Records contained in a dataset ▸
──────
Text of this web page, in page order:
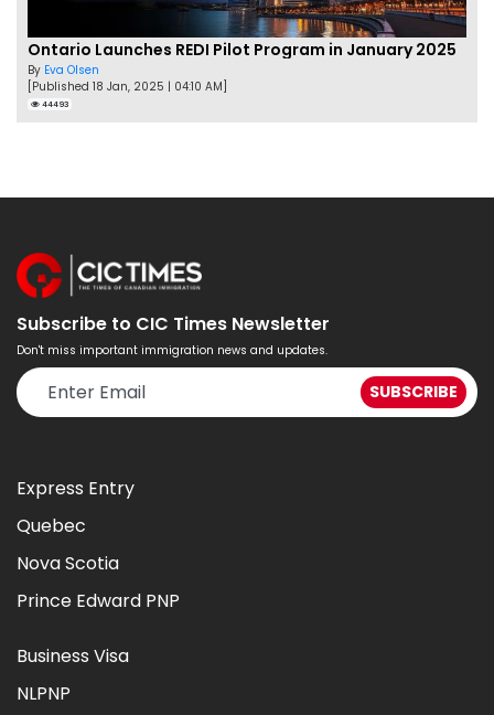
Ontario Launches REDI Pilot Program in January 2025
By Eva Olsen
[Published 18 Jan, 2025 | 04:10 AM]
44493
Subscribe to CIC Times Newsletter
Don't miss important immigration news and updates.
Express Entry
Quebec
Nova Scotia
Prince Edward PNP
Business Visa
NLPNP
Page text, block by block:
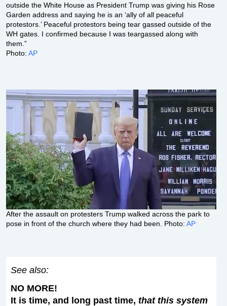
outside the White House as President Trump was giving his Rose
Garden address and saying he is an ‘ally of all peaceful
protestors.’ Peaceful protestors being tear gassed outside of the
WH gates. I confirmed because I was teargassed along with
them.”
Photo:AP
After the assault on protesters Trump walked across the park to
pose in front of the church where they had been. Photo:AP
See also:
NO MORE!
It is time, and long past time, that this system
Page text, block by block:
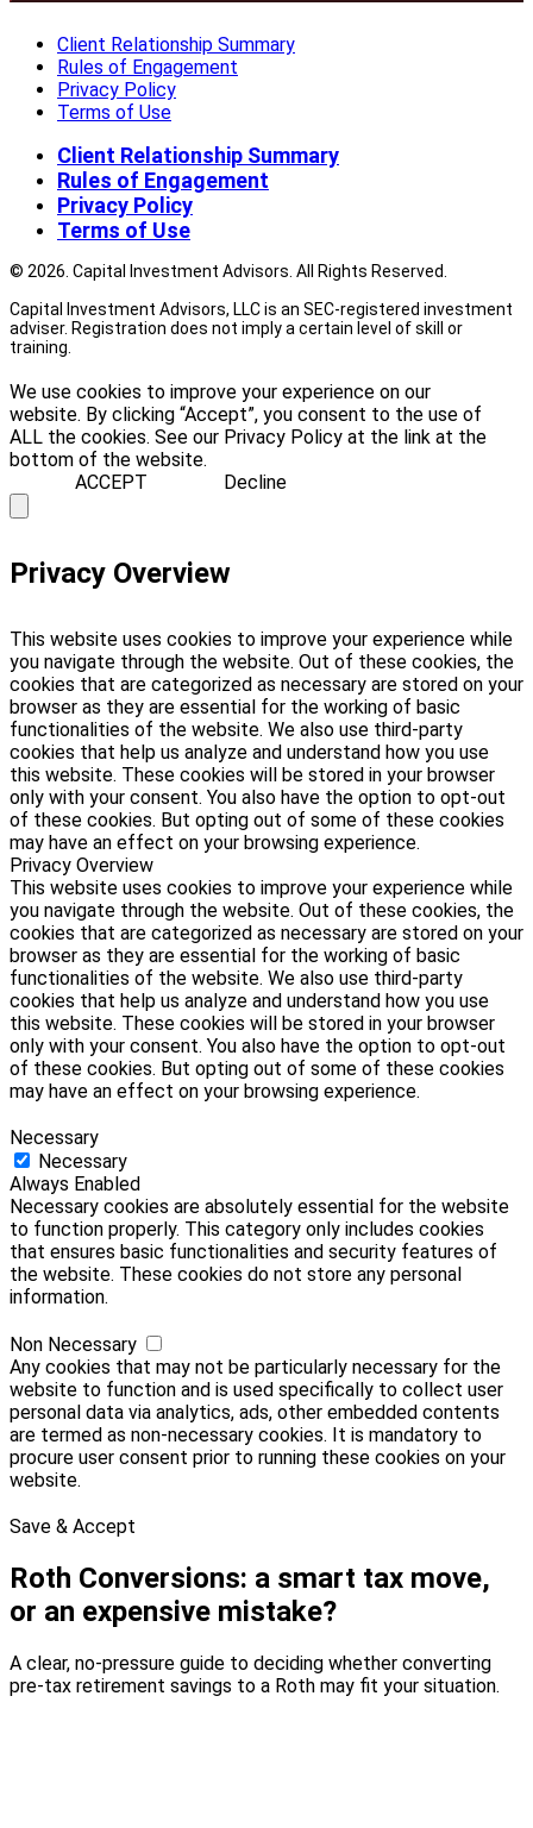
Client Relationship Summary
Rules of Engagement
Privacy Policy
Terms of Use
Client Relationship Summary
Rules of Engagement
Privacy Policy
Terms of Use
© 2026. Capital Investment Advisors. All Rights Reserved.
Capital Investment Advisors, LLC is an SEC-registered investment
adviser. Registration does not imply a certain level of skill or
training.
We use cookies to improve your experience on our
website. By clicking “Accept”, you consent to the use of
ALL the cookies. See our Privacy Policy at the link at the
bottom of the website.
ACCEPT
Decline
Privacy Overview
This website uses cookies to improve your experience while
you navigate through the website. Out of these cookies, the
cookies that are categorized as necessary are stored on your
browser as they are essential for the working of basic
functionalities of the website. We also use third-party
cookies that help us analyze and understand how you use
this website. These cookies will be stored in your browser
only with your consent. You also have the option to opt-out
of these cookies. But opting out of some of these cookies
may have an effect on your browsing experience.
Privacy Overview
This website uses cookies to improve your experience while
you navigate through the website. Out of these cookies, the
cookies that are categorized as necessary are stored on your
browser as they are essential for the working of basic
functionalities of the website. We also use third-party
cookies that help us analyze and understand how you use
this website. These cookies will be stored in your browser
only with your consent. You also have the option to opt-out
of these cookies. But opting out of some of these cookies
may have an effect on your browsing experience.
Necessary
Necessary
Always Enabled
Necessary cookies are absolutely essential for the website
to function properly. This category only includes cookies
that ensures basic functionalities and security features of
the website. These cookies do not store any personal
information.
Non Necessary
Any cookies that may not be particularly necessary for the
website to function and is used specifically to collect user
personal data via analytics, ads, other embedded contents
are termed as non-necessary cookies. It is mandatory to
procure user consent prior to running these cookies on your
website.
Save & Accept
Roth Conversions: a smart tax move,
or an expensive mistake?
A clear, no-pressure guide to deciding whether converting
pre-tax retirement savings to a Roth may fit your situation.
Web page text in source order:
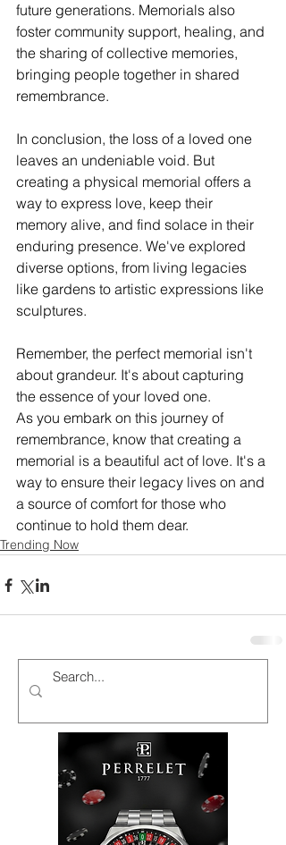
──────
Every line above is to be reproduced verbatim, and the pictures are to be omitted.

Text of this web page, in page order:
Ontario Launches REDI Pilot Program in January 2025
By Eva Olsen
[Published 18 Jan, 2025 | 04:10 AM]
44493
Subscribe to CIC Times Newsletter
Don't miss important immigration news and updates.
Express Entry
Quebec
Nova Scotia
Prince Edward PNP
Business Visa
NLPNP
Page text, block by block:
outside the White House as President Trump was giving his Rose
Garden address and saying he is an ‘ally of all peaceful
protestors.’ Peaceful protestors being tear gassed outside of the
WH gates. I confirmed because I was teargassed along with
them.”
Photo:AP
After the assault on protesters Trump walked across the park to
pose in front of the church where they had been. Photo:AP
See also:
NO MORE!
It is time, and long past time, that this system
Page text, block by block:
Client Relationship Summary
Rules of Engagement
Privacy Policy
Terms of Use
Client Relationship Summary
Rules of Engagement
Privacy Policy
Terms of Use
© 2026. Capital Investment Advisors. All Rights Reserved.
Capital Investment Advisors, LLC is an SEC-registered investment
adviser. Registration does not imply a certain level of skill or
training.
We use cookies to improve your experience on our
website. By clicking “Accept”, you consent to the use of
ALL the cookies. See our Privacy Policy at the link at the
bottom of the website.
ACCEPT
Decline
Privacy Overview
This website uses cookies to improve your experience while
you navigate through the website. Out of these cookies, the
cookies that are categorized as necessary are stored on your
browser as they are essential for the working of basic
functionalities of the website. We also use third-party
cookies that help us analyze and understand how you use
this website. These cookies will be stored in your browser
only with your consent. You also have the option to opt-out
of these cookies. But opting out of some of these cookies
may have an effect on your browsing experience.
Privacy Overview
This website uses cookies to improve your experience while
you navigate through the website. Out of these cookies, the
cookies that are categorized as necessary are stored on your
browser as they are essential for the working of basic
functionalities of the website. We also use third-party
cookies that help us analyze and understand how you use
this website. These cookies will be stored in your browser
only with your consent. You also have the option to opt-out
of these cookies. But opting out of some of these cookies
may have an effect on your browsing experience.
Necessary
Necessary
Always Enabled
Necessary cookies are absolutely essential for the website
to function properly. This category only includes cookies
that ensures basic functionalities and security features of
the website. These cookies do not store any personal
information.
Non Necessary
Any cookies that may not be particularly necessary for the
website to function and is used specifically to collect user
personal data via analytics, ads, other embedded contents
are termed as non-necessary cookies. It is mandatory to
procure user consent prior to running these cookies on your
website.
Save & Accept
Roth Conversions: a smart tax move,
or an expensive mistake?
A clear, no-pressure guide to deciding whether converting
pre-tax retirement savings to a Roth may fit your situation.
Web page text in source order:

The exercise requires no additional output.